Description Aaron Hamid 2003-03-30 17:20:09 UTC
I would like hosts to match aliases by regular expression instead of exact 
match.  This can be done trivially with the following patch under 1.4 (or under 
previous VMs by using Jakarta Regexp):

--- StandardEngineMapper.java.bak       2003-03-19 10:18:38.000000000 -0500
+++ StandardEngineMapper.java   2003-03-30 12:13:13.000000000 -0500
@@ -205,7 +205,7 @@
             for (int i = 0; i < children.length; i++) {
                 String aliases[] = ((Host) children[i]).findAliases();
                 for (int j = 0; j < aliases.length; j++) {
-                    if (server.equals(aliases[j])) {
+                    if (server.matches(aliases[j])) {
                         host = (Host) children[i];
                         break;
                     }
Comment 1 Mark Thomas 2010-02-04 12:26:39 UTC
*** Bug 7676 has been marked as a duplicate of this bug. ***
Comment 2 Mark Thomas 2011-03-06 17:35:47 UTC
Whilst this would have been trivial in 4.1.x, the Mapper was re-written and adding regular expression support for aliases is non-trivial in all supported Tomcat versions.

If this is implemented, it will be in 7.0.x or later so updating version.
Comment 3 Mark Thomas 2011-05-26 13:03:57 UTC
*** Bug 51269 has been marked as a duplicate of this bug. ***
Comment 4 Mark Thomas 2011-08-10 18:20:55 UTC
With the re-factoring of the mapper since this was requested it is no longer trivial so edit the title
Comment 5 Christopher Schultz 2011-09-20 21:33:24 UTC
Unfortunately for this enhancement, the Mapper is written to use a relatively high-performance binary search algorithm to find a matching <Host> given all the <Host> and <Alias> definitions (where <Alias>es are basically treated as if they were additional <Host> definitions with shared configuration information).

Such an algorithm can't work with regular expressions because they can't be sorted in any sane way. Thus, a linear search would have to be performed which will degrade performance (along with the execution of all those regular expression matches).
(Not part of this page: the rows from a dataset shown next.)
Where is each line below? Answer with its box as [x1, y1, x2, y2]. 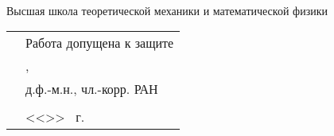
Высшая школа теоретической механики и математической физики [6, 2, 328, 18]
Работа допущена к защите [25, 33, 174, 52]
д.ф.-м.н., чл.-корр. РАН [25, 80, 158, 99]
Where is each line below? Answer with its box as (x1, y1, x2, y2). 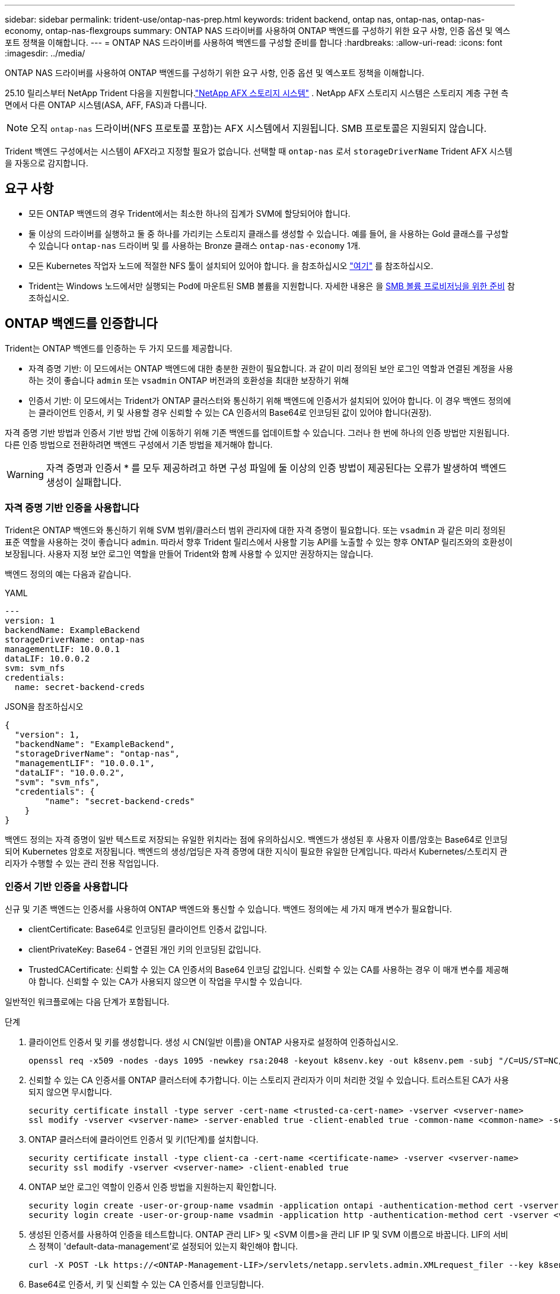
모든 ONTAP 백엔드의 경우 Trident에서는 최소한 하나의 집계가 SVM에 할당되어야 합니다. (28, 208, 351, 219)
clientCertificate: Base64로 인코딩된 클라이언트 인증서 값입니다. (28, 924, 267, 935)
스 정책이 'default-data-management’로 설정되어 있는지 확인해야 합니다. (28, 1241, 298, 1252)
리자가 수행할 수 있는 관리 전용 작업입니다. (5, 858, 159, 869)
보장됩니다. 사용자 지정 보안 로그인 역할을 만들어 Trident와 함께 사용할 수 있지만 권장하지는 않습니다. (5, 549, 374, 559)
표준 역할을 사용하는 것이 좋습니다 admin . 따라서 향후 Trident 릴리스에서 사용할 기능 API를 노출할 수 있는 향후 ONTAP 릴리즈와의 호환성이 (5, 537, 513, 548)
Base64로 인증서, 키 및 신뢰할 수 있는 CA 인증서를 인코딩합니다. (28, 1279, 264, 1290)
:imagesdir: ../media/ (5, 48, 85, 58)
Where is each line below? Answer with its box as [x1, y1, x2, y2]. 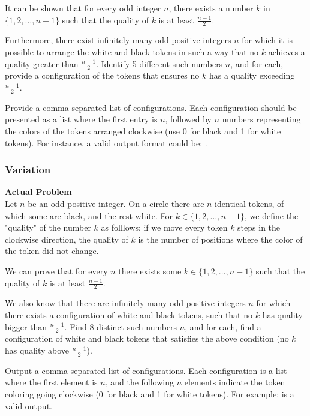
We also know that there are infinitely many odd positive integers [5, 297, 246, 309]
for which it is [242, 34, 293, 46]
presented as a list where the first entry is [5, 113, 158, 125]
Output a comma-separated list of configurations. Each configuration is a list [5, 364, 287, 376]
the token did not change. [5, 244, 99, 257]
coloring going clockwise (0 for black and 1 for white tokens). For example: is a [5, 388, 294, 400]
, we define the [245, 209, 299, 222]
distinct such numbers [97, 320, 177, 333]

If we're going to do this, I would recommend that we add another layer of abstraction near the insertMap/find/findIgnoreCase mechanism. Something along these lines:

1. The Mapper works exactly as it currently does under "normal" operations.
2. When a Host (or Alias) is added with special markings (say, leading and trailing "/" marks which are easily recognizable and otherwise illegal in a hostname), we switch into "regex mode".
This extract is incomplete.